> **Work required**: Among the entries below, only the lines from the one with "In order to" through the one with "Surveys (2)" are to be retyped, exactly and without pictures.

> **Excerpted data**:
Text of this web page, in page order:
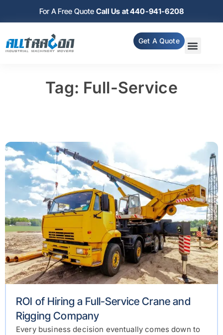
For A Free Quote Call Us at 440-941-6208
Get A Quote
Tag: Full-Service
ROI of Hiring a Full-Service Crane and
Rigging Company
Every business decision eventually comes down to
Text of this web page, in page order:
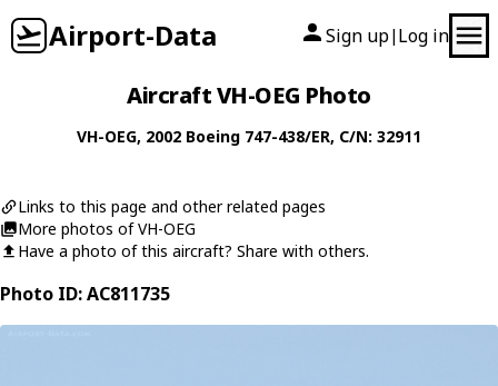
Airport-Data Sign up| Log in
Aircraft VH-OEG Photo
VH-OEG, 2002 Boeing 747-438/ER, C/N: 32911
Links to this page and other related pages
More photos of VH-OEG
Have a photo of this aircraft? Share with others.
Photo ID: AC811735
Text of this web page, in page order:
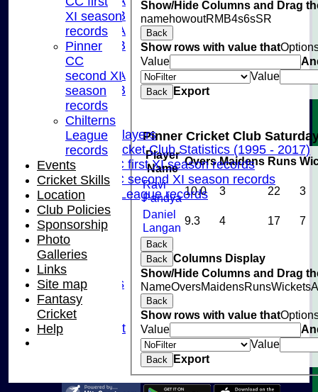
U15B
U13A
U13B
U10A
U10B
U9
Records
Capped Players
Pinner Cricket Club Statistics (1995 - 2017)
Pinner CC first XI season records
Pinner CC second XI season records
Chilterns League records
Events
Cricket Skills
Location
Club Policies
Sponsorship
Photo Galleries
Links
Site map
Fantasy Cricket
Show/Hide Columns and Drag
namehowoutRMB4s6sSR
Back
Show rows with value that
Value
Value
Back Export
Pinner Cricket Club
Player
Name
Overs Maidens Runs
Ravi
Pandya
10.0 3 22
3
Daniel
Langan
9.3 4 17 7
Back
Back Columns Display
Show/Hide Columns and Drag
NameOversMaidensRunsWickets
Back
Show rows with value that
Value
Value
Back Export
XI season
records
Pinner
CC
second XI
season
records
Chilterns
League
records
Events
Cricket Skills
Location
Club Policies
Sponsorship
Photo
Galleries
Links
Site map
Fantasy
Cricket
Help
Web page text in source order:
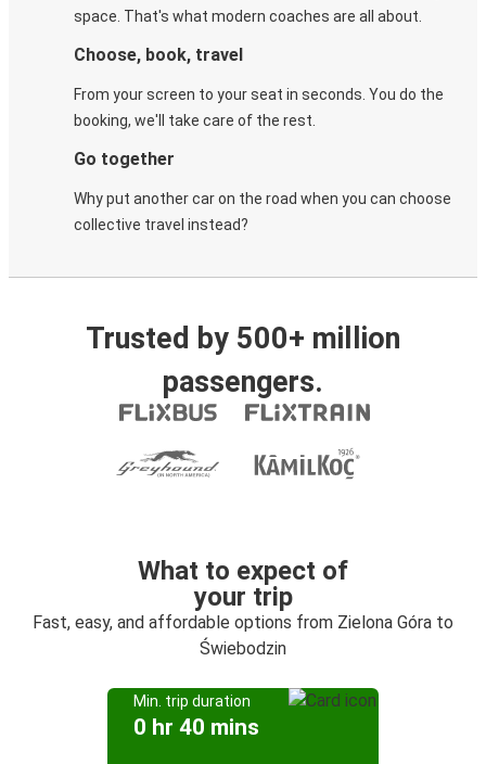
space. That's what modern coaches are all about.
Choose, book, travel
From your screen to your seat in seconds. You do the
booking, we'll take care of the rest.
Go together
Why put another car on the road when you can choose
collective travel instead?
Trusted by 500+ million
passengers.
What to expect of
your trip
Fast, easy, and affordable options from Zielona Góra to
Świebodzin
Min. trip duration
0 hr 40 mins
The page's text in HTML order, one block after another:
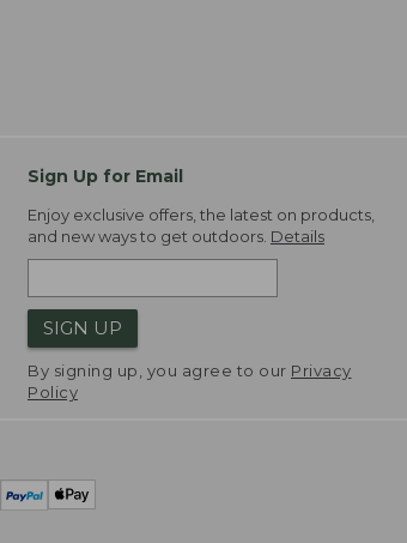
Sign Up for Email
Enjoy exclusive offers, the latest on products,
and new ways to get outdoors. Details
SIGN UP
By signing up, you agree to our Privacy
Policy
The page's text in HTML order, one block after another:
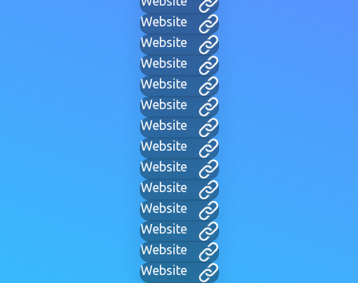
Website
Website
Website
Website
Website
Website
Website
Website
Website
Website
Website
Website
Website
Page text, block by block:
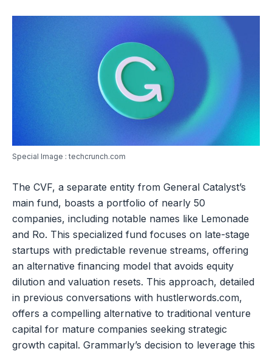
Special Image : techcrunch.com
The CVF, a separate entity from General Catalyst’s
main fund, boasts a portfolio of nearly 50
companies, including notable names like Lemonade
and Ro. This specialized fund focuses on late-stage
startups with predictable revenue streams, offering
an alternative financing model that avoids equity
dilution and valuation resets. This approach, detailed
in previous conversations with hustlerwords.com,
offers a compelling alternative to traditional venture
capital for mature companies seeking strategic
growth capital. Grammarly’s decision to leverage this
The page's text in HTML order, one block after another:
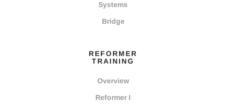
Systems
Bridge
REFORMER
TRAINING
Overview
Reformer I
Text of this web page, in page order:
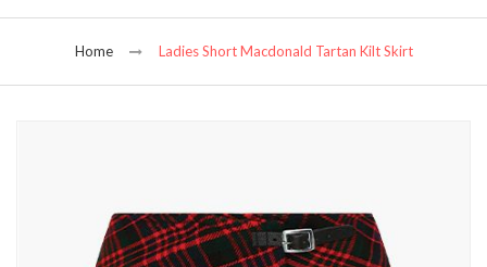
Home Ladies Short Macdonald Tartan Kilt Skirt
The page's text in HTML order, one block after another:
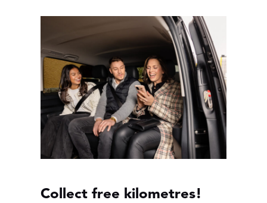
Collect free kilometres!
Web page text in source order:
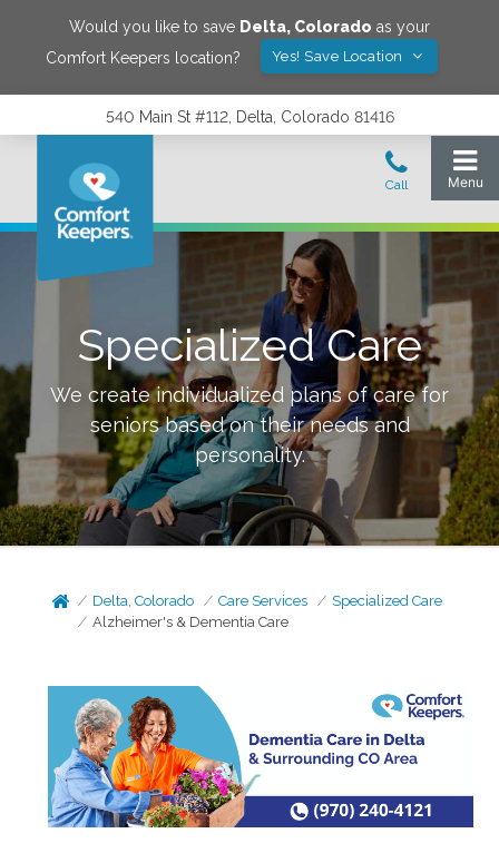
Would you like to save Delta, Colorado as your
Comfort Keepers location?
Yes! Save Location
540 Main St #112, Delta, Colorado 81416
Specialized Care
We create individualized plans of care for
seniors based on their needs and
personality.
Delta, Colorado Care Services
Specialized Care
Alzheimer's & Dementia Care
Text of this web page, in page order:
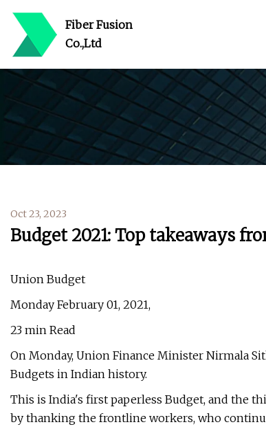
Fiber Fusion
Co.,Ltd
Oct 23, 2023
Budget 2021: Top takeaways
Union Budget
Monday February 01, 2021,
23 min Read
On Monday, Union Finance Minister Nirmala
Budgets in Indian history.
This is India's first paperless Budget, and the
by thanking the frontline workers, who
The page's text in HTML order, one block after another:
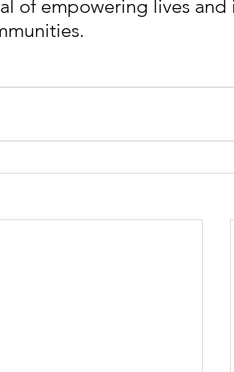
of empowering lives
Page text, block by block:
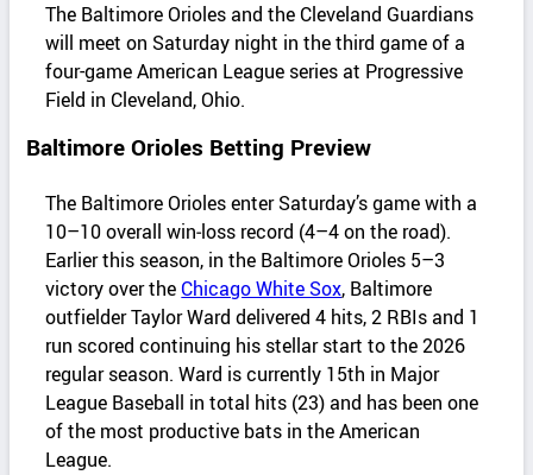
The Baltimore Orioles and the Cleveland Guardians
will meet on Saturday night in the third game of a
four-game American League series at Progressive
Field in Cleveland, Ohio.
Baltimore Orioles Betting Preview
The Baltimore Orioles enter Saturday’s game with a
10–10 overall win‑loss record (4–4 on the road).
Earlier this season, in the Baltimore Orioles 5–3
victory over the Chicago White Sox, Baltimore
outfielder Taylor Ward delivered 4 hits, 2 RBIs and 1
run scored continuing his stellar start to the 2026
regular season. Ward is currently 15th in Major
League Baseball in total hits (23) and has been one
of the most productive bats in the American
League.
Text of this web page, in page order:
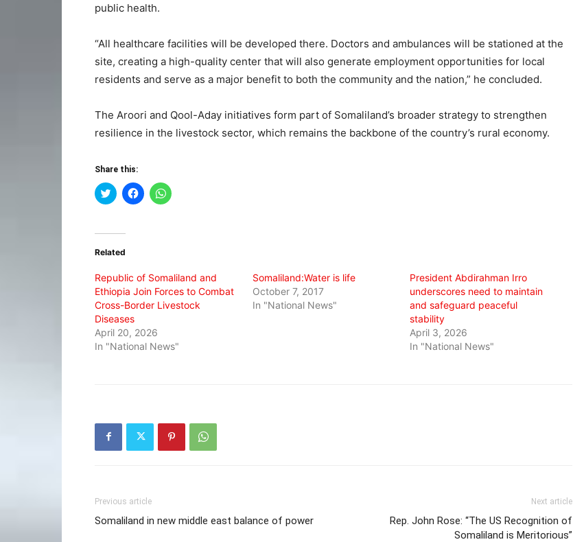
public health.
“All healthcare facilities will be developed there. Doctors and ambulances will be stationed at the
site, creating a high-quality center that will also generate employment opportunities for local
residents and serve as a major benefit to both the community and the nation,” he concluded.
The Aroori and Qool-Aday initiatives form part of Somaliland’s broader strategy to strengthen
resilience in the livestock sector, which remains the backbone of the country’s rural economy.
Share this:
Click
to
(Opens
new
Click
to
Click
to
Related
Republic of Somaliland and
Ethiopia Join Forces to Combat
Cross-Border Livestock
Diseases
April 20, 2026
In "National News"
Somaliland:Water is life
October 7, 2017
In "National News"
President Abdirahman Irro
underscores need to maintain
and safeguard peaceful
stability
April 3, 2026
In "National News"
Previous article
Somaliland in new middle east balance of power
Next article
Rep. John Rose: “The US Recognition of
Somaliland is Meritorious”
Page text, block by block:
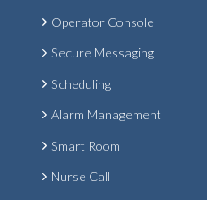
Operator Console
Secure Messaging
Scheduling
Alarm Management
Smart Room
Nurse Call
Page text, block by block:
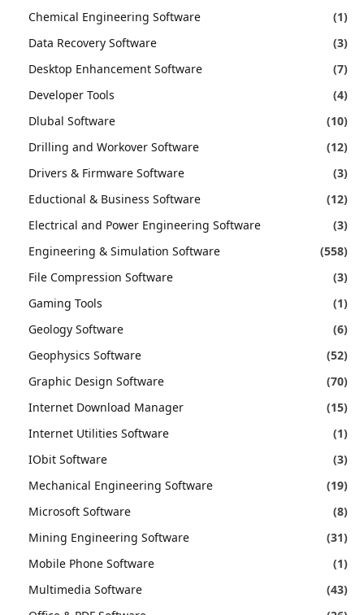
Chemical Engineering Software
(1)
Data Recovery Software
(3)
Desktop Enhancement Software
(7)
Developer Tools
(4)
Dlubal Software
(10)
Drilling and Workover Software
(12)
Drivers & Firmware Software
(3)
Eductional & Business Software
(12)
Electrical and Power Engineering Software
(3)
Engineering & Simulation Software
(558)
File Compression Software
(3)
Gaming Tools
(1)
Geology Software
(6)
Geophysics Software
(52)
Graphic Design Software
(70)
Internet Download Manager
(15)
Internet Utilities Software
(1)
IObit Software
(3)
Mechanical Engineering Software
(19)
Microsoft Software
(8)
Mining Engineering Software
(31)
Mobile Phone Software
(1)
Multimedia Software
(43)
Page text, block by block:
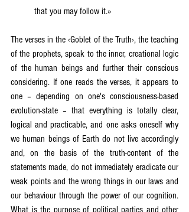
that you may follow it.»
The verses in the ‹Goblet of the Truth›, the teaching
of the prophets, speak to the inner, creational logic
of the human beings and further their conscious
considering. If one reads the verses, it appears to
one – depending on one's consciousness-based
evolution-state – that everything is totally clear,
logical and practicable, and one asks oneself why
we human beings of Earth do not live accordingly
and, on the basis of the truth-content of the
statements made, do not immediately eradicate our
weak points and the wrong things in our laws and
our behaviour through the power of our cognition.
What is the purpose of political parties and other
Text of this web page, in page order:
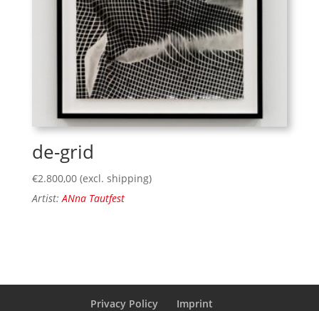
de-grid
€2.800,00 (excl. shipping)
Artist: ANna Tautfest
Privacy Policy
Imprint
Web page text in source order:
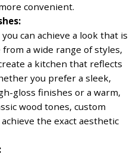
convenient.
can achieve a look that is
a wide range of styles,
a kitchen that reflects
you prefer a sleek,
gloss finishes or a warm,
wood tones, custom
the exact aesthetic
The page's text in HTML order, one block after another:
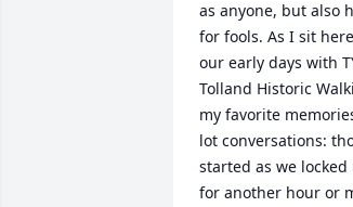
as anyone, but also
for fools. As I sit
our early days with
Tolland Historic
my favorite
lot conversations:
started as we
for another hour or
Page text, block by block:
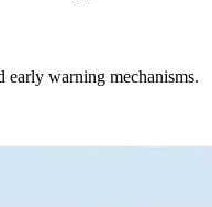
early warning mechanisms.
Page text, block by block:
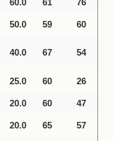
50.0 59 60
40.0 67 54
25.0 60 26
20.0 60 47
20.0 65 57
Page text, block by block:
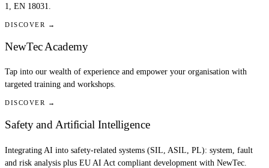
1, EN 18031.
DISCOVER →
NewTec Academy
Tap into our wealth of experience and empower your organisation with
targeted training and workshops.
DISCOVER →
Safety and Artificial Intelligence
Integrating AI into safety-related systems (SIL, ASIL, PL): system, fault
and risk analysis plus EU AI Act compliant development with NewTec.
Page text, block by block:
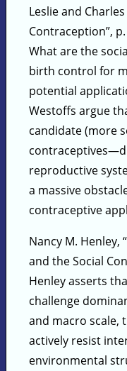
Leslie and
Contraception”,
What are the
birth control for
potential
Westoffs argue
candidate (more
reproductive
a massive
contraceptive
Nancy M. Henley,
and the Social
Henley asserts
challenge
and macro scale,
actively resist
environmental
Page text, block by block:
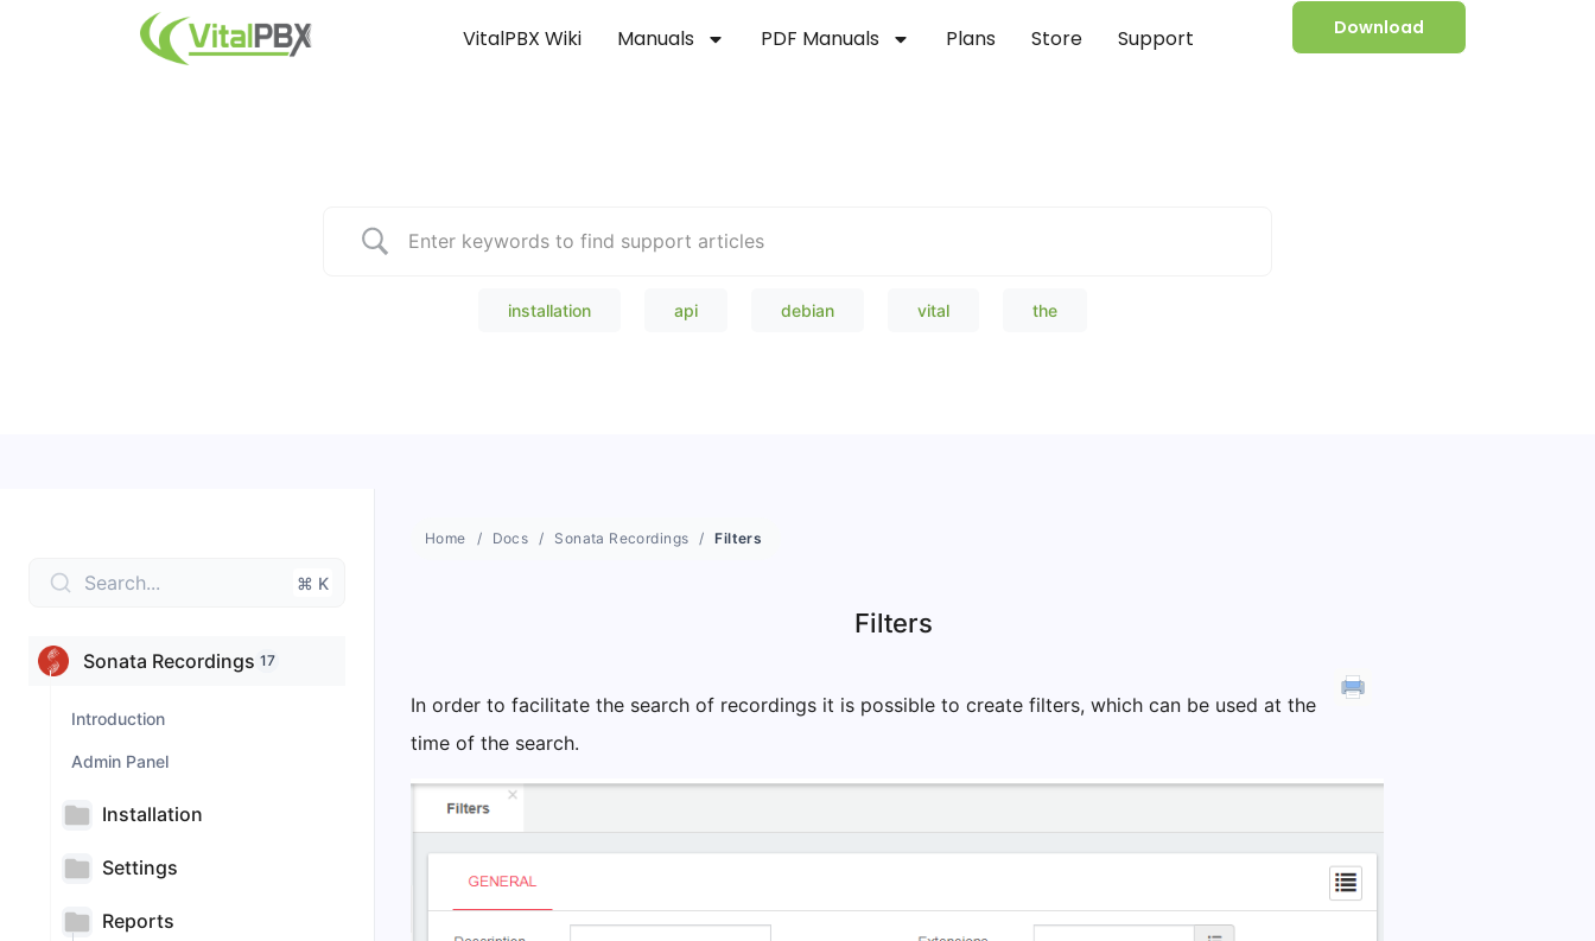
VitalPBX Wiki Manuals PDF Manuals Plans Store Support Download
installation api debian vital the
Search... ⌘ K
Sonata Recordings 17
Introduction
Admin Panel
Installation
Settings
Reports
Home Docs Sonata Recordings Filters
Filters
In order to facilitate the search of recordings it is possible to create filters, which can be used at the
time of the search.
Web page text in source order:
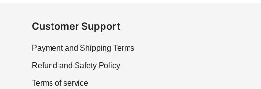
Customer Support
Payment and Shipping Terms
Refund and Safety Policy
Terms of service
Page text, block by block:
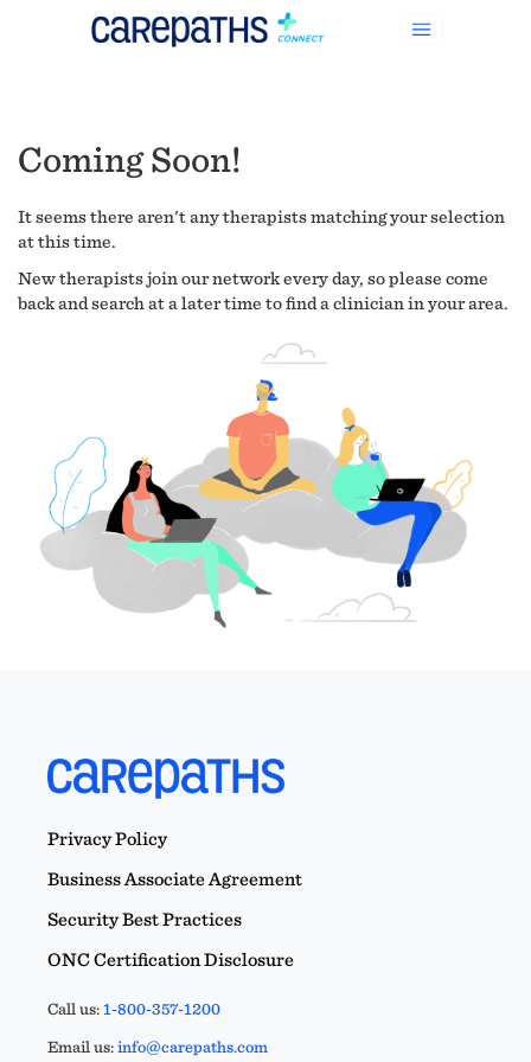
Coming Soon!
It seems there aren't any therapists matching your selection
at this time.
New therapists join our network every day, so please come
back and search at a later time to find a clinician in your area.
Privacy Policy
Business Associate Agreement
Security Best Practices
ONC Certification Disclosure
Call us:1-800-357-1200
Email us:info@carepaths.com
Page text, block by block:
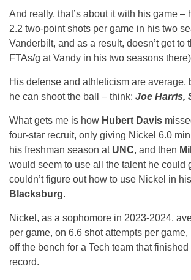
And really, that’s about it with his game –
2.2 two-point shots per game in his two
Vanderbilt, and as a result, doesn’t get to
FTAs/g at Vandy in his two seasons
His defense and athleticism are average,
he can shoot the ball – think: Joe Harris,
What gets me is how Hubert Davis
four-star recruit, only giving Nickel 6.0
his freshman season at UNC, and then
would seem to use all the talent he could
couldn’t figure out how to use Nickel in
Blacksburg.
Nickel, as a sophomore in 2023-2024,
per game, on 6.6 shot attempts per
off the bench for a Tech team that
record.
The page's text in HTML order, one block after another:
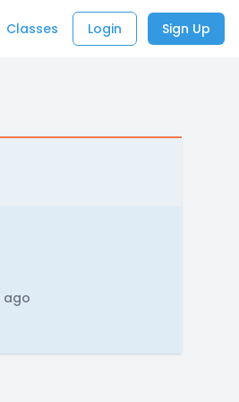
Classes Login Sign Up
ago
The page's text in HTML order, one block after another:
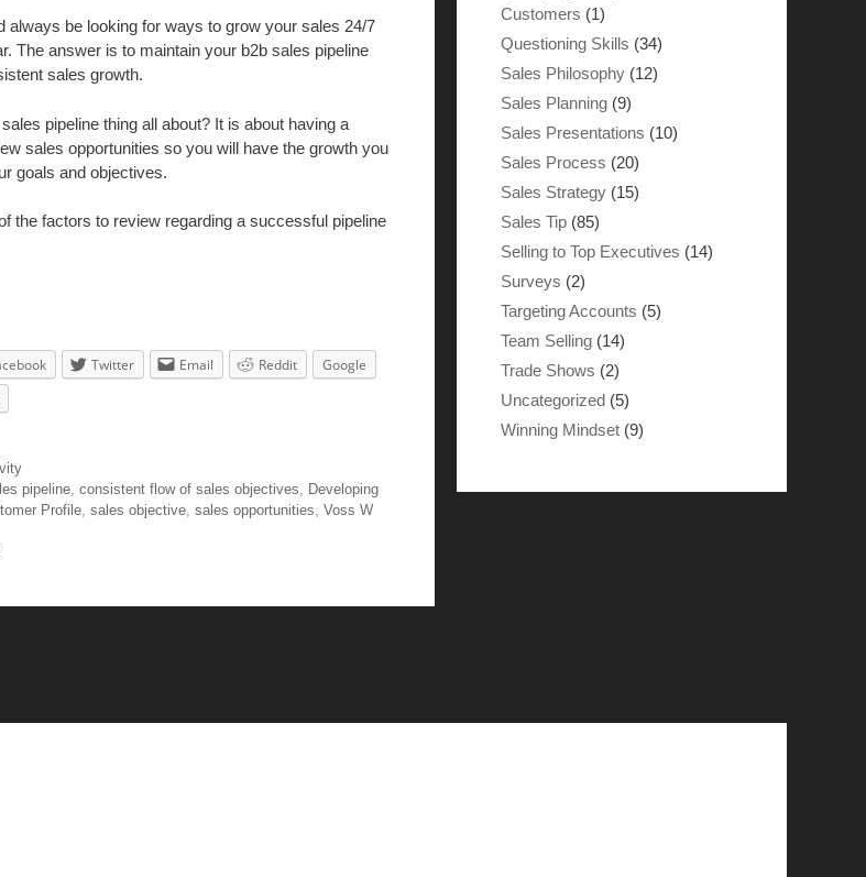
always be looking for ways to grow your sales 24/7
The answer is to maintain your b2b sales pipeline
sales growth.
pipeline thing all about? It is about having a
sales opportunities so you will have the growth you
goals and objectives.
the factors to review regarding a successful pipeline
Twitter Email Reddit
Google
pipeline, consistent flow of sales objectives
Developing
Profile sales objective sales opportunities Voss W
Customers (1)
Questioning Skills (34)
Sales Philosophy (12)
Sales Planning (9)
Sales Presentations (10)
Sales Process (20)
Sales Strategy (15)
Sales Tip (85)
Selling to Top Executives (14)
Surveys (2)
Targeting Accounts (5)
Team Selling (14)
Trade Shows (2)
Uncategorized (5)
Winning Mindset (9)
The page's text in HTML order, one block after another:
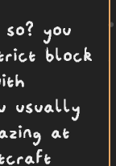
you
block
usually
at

> **Exercise answer**:
In order to facilitate the search of recordings it is possible to create filters, which can be used at the
time of the search.
Web page text in source order:
Customer Support
Payment and Shipping Terms
Refund and Safety Policy
Terms of service
Page text, block by block:
Coming Soon!
It seems there aren't any therapists matching your selection
at this time.
New therapists join our network every day, so please come
back and search at a later time to find a clinician in your area.
Privacy Policy
Business Associate Agreement
Security Best Practices
ONC Certification Disclosure
Call us:1-800-357-1200
Email us:info@carepaths.com
Page text, block by block:
And really, that’s about it with his game –
2.2 two-point shots per game in his two
Vanderbilt, and as a result, doesn’t get to
FTAs/g at Vandy in his two seasons
His defense and athleticism are average,
he can shoot the ball – think: Joe Harris,
What gets me is how Hubert Davis
four-star recruit, only giving Nickel 6.0
his freshman season at UNC, and then
would seem to use all the talent he could
couldn’t figure out how to use Nickel in
Blacksburg.
Nickel, as a sophomore in 2023-2024,
per game, on 6.6 shot attempts per
off the bench for a Tech team that
record.
The page's text in HTML order, one block after another:
Classes Login Sign Up
ago
The page's text in HTML order, one block after another:
always be looking for ways to grow your sales 24/7
The answer is to maintain your b2b sales pipeline
sales growth.
pipeline thing all about? It is about having a
sales opportunities so you will have the growth you
goals and objectives.
the factors to review regarding a successful pipeline
Twitter Email Reddit
Google
pipeline, consistent flow of sales objectives
Developing
Profile sales objective sales opportunities Voss W
Customers (1)
Questioning Skills (34)
Sales Philosophy (12)
Sales Planning (9)
Sales Presentations (10)
Sales Process (20)
Sales Strategy (15)
Sales Tip (85)
Selling to Top Executives (14)
Surveys (2)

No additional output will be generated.